» **Collected data entries**
Segment Open

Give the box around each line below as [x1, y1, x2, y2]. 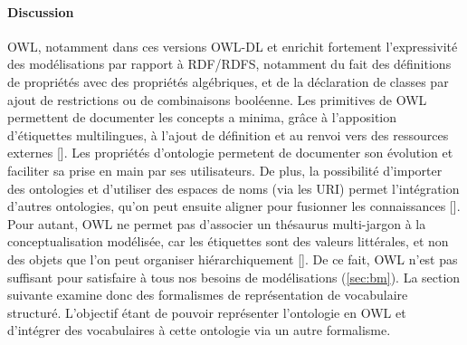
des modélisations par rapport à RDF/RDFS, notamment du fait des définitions [7, 54, 452, 73]
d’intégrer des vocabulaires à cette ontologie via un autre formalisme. [7, 321, 391, 340]
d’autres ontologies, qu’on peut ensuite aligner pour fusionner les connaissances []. [7, 196, 461, 216]
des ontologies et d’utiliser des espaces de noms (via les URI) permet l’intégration [7, 178, 460, 197]
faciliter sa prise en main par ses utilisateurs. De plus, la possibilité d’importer [7, 160, 443, 179]
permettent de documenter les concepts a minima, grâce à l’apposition [7, 108, 397, 127]
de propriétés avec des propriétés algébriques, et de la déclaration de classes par [7, 72, 449, 91]
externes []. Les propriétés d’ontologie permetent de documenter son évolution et [7, 143, 453, 162]
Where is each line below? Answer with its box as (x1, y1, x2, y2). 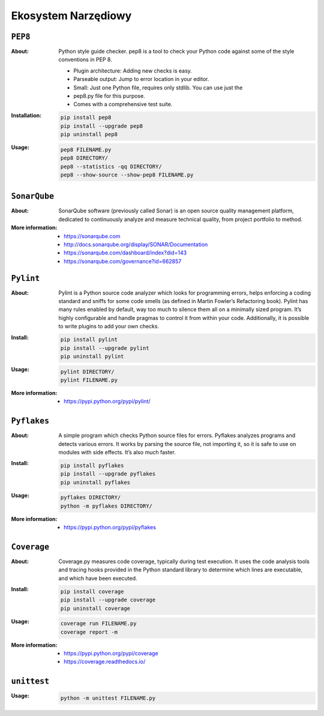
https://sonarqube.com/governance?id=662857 (64, 257, 182, 265)
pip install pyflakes (60, 462, 124, 469)
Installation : (11, 112, 42, 119)
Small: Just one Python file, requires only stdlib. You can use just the (73, 84, 243, 91)
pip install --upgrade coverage (60, 597, 156, 603)
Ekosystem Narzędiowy (11, 9, 132, 22)
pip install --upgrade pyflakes (60, 471, 156, 477)
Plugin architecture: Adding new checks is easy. (73, 67, 192, 74)
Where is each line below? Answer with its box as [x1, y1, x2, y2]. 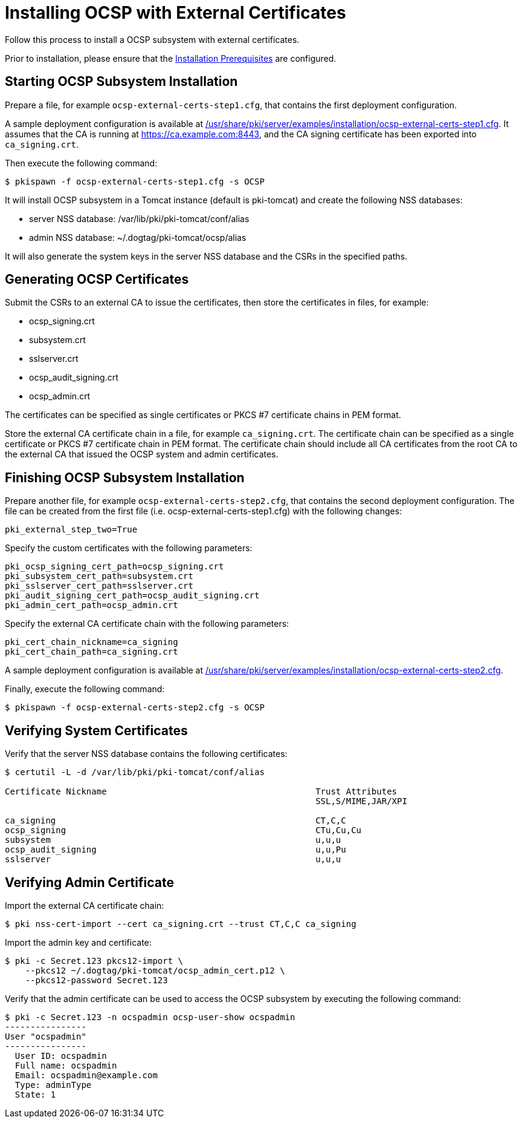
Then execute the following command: [5, 157, 158, 168]
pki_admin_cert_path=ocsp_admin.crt [5, 600, 178, 611]
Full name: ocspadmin [14, 1060, 117, 1070]
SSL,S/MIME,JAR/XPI [315, 796, 407, 807]
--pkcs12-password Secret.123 [25, 975, 168, 985]
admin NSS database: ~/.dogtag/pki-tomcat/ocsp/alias [29, 232, 246, 243]
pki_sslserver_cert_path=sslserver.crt [5, 581, 193, 591]
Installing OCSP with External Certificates [5, 2, 346, 23]
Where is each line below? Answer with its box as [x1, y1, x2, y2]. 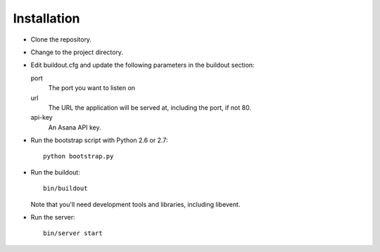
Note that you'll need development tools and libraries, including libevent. [30, 200, 241, 208]
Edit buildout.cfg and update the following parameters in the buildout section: [30, 61, 255, 70]
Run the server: [30, 213, 75, 222]
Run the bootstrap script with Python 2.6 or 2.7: [30, 136, 168, 144]
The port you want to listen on [48, 84, 136, 92]
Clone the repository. [30, 35, 91, 44]
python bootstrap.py [43, 152, 114, 160]
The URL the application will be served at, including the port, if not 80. [48, 103, 251, 112]
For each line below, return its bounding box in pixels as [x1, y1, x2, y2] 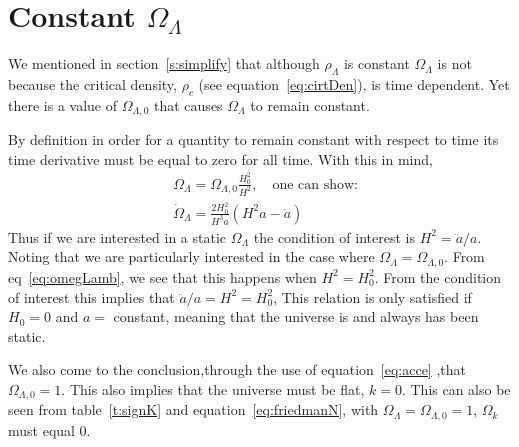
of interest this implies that [8, 286, 175, 307]
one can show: [272, 177, 358, 192]
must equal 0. [8, 419, 91, 440]
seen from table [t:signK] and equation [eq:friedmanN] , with [8, 399, 379, 420]
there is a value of [8, 94, 117, 115]
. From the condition [374, 266, 502, 287]
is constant [343, 53, 410, 74]
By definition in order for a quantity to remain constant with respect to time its [8, 129, 499, 150]
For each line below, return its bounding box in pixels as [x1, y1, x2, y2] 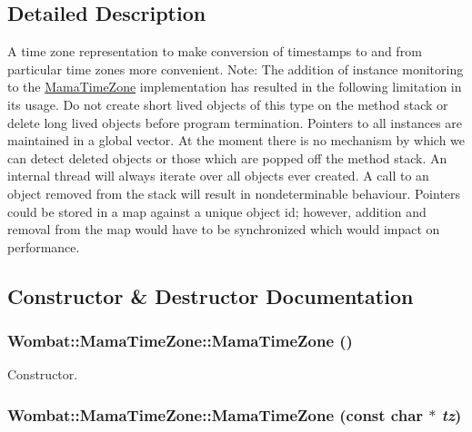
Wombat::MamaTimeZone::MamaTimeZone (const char [7, 403, 424, 426]
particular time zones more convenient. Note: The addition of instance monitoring [7, 59, 464, 78]
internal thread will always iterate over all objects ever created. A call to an [7, 166, 429, 185]
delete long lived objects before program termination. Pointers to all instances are [7, 113, 463, 132]
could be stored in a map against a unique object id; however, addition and [7, 201, 427, 221]
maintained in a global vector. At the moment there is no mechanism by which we [7, 131, 466, 150]
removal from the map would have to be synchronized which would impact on [7, 220, 440, 239]
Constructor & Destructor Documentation [7, 281, 414, 309]
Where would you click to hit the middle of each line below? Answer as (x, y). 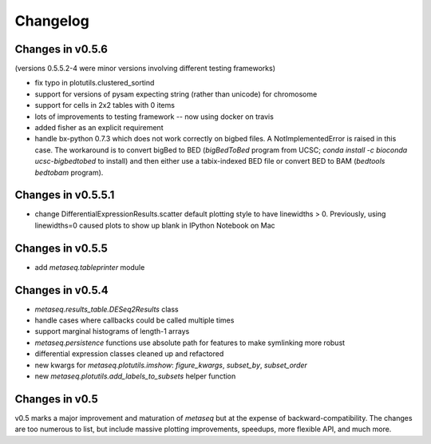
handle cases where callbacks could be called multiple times (134, 320)
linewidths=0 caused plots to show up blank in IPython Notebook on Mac (155, 225)
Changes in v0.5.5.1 (65, 195)
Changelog (52, 21)
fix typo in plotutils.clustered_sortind (95, 83)
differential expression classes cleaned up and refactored (129, 354)
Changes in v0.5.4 (61, 290)
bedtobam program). (69, 172)
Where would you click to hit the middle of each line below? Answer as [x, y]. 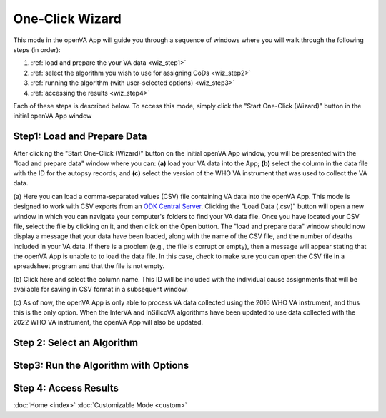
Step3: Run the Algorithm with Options [101, 366]
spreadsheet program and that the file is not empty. [89, 266]
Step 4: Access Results [66, 388]
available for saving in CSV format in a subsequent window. [101, 290]
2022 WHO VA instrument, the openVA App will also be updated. [108, 322]
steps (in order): [37, 49]
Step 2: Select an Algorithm [76, 343]
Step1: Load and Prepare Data [80, 137]
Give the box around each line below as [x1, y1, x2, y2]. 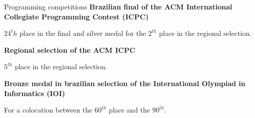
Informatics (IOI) [4, 88, 65, 98]
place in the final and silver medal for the [19, 28, 146, 38]
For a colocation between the [4, 105, 92, 115]
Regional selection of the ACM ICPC [4, 44, 136, 55]
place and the [109, 105, 150, 115]
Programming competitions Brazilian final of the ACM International [4, 1, 233, 11]
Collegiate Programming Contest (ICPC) [4, 11, 149, 21]
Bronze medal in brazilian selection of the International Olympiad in [4, 78, 246, 88]
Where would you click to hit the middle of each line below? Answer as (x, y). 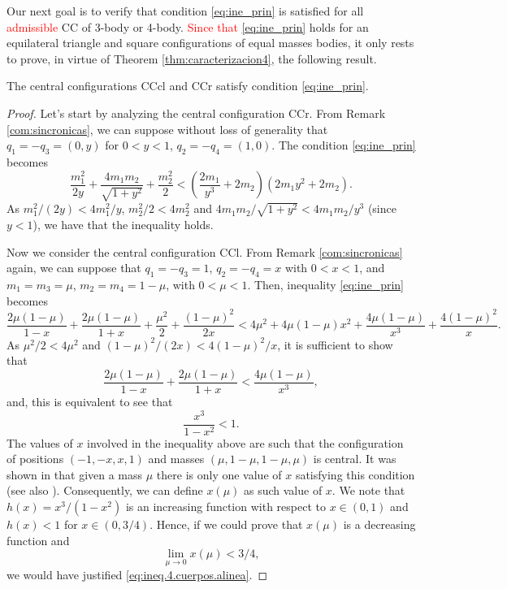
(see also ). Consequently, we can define (105, 490)
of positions (35, 459)
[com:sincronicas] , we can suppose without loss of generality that (167, 129)
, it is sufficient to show (335, 344)
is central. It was (355, 459)
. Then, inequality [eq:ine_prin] (325, 284)
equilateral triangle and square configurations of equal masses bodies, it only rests (210, 43)
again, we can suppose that (74, 268)
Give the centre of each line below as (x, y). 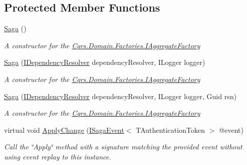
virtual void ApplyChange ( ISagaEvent (64, 130)
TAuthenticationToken (171, 130)
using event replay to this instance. (58, 156)
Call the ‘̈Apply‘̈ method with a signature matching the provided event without (123, 147)
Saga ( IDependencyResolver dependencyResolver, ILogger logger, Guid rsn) (120, 96)
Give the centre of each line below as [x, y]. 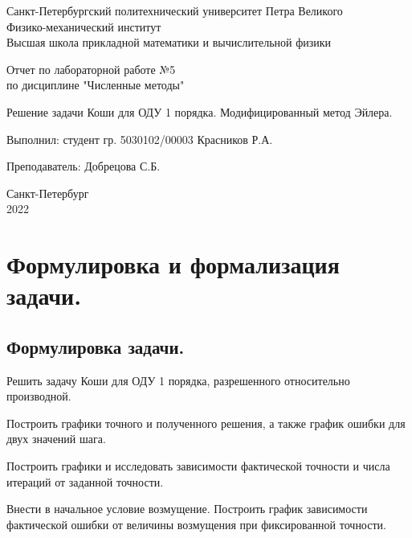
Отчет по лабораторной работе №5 [91, 69]
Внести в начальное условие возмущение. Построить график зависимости [187, 509]
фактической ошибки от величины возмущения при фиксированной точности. [196, 524]
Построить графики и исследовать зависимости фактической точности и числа [198, 466]
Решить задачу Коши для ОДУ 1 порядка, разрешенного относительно [178, 380]
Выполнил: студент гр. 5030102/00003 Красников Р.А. [140, 139]
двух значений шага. [56, 439]
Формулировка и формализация [173, 264]
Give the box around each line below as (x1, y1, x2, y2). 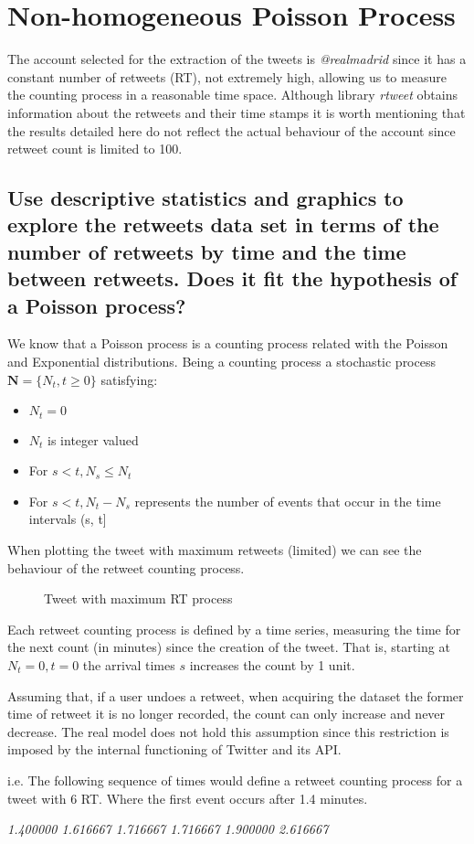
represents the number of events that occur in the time (134, 491, 441, 510)
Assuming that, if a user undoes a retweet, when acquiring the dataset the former (7, 686, 464, 705)
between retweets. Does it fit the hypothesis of (7, 264, 458, 293)
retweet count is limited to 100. (7, 139, 183, 158)
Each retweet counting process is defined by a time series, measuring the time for (7, 619, 461, 638)
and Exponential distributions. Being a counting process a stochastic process (7, 352, 436, 371)
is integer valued (47, 430, 139, 449)
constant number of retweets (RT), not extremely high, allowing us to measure (7, 67, 447, 86)
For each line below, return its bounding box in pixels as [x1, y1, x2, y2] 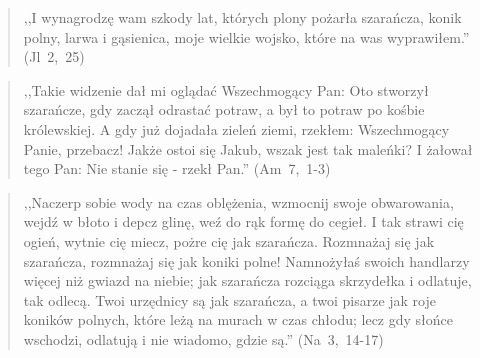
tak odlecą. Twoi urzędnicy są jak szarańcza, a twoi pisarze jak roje [23, 289, 436, 310]
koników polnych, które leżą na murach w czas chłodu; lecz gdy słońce [23, 309, 453, 330]
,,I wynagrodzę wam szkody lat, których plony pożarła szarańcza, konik [23, 7, 462, 27]
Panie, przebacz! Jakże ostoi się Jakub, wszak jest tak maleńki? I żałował [23, 138, 473, 159]
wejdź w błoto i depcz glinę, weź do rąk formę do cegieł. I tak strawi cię [23, 211, 464, 232]
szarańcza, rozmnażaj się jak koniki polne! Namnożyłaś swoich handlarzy [23, 250, 470, 271]
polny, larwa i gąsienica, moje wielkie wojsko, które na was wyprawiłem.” [23, 26, 470, 47]
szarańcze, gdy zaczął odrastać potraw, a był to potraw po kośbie [23, 99, 425, 120]
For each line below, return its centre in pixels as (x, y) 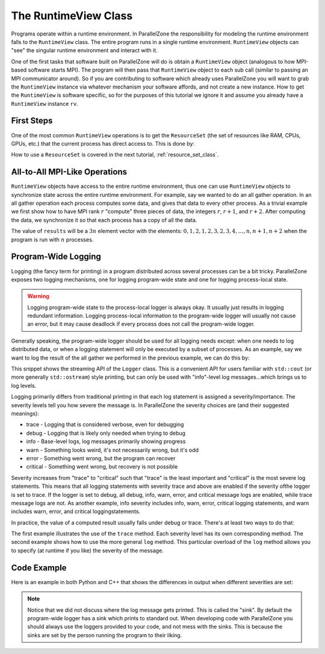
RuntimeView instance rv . (45, 104)
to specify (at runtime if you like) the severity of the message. (87, 550)
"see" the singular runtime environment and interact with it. (84, 51)
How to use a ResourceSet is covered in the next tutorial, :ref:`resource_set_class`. (115, 155)
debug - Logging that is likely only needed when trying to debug (106, 433)
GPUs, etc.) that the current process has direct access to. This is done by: (103, 143)
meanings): (25, 413)
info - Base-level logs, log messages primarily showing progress (106, 441)
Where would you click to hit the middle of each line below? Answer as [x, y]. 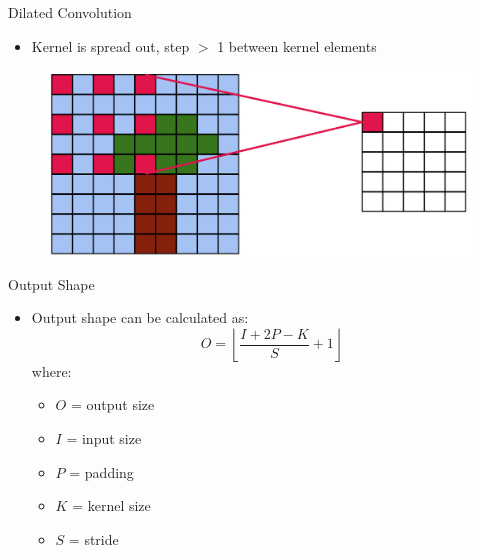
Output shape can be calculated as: [140, 317]
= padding [101, 471]
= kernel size [111, 505]
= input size [104, 438]
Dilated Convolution [70, 12]
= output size [112, 404]
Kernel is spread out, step [110, 45]
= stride [93, 538]
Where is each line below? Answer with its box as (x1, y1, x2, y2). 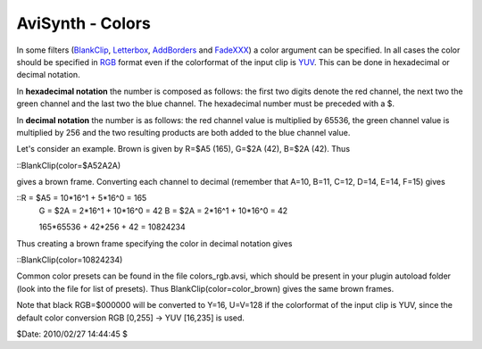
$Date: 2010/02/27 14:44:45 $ (16, 328, 129, 339)
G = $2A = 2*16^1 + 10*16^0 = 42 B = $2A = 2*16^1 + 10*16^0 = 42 (38, 205, 288, 216)
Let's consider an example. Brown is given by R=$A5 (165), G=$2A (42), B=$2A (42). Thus (16, 144, 351, 154)
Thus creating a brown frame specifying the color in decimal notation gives (16, 237, 293, 249)
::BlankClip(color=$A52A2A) (16, 160, 121, 170)
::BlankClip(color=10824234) (16, 254, 123, 265)
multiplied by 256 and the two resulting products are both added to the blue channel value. (16, 127, 351, 137)
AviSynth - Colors (16, 13, 151, 33)

Segment Closed

» **Exercise details**
Go through the data above and print exactly the lines from its first line through the line holding "--pkcs12-password Secret.123 [25, 975, 168, 985]", both included, leaving pictures aside.

» **Result**
Give the box around each line below as [x1, y1, x2, y2]. 
des modélisations par rapport à RDF/RDFS, notamment du fait des définitions [7, 54, 452, 73]
d’intégrer des vocabulaires à cette ontologie via un autre formalisme. [7, 321, 391, 340]
d’autres ontologies, qu’on peut ensuite aligner pour fusionner les connaissances []. [7, 196, 461, 216]
des ontologies et d’utiliser des espaces de noms (via les URI) permet l’intégration [7, 178, 460, 197]
faciliter sa prise en main par ses utilisateurs. De plus, la possibilité d’importer [7, 160, 443, 179]
permettent de documenter les concepts a minima, grâce à l’apposition [7, 108, 397, 127]
de propriétés avec des propriétés algébriques, et de la déclaration de classes par [7, 72, 449, 91]
externes []. Les propriétés d’ontologie permetent de documenter son évolution et [7, 143, 453, 162]
Where is each line below? Answer with its box as (x1, y1, x2, y2). 
https://sonarqube.com/governance?id=662857 (64, 257, 182, 265)
pip install pyflakes (60, 462, 124, 469)
Installation : (11, 112, 42, 119)
Small: Just one Python file, requires only stdlib. You can use just the (73, 84, 243, 91)
pip install --upgrade coverage (60, 597, 156, 603)
Ekosystem Narzędiowy (11, 9, 132, 22)
pip install --upgrade pyflakes (60, 471, 156, 477)
Plugin architecture: Adding new checks is easy. (73, 67, 192, 74)
Where is each line below? Answer with its box as [x1, y1, x2, y2]. 
Then execute the following command: [5, 157, 158, 168]
pki_admin_cert_path=ocsp_admin.crt [5, 600, 178, 611]
Full name: ocspadmin [14, 1060, 117, 1070]
SSL,S/MIME,JAR/XPI [315, 796, 407, 807]
--pkcs12-password Secret.123 [25, 975, 168, 985]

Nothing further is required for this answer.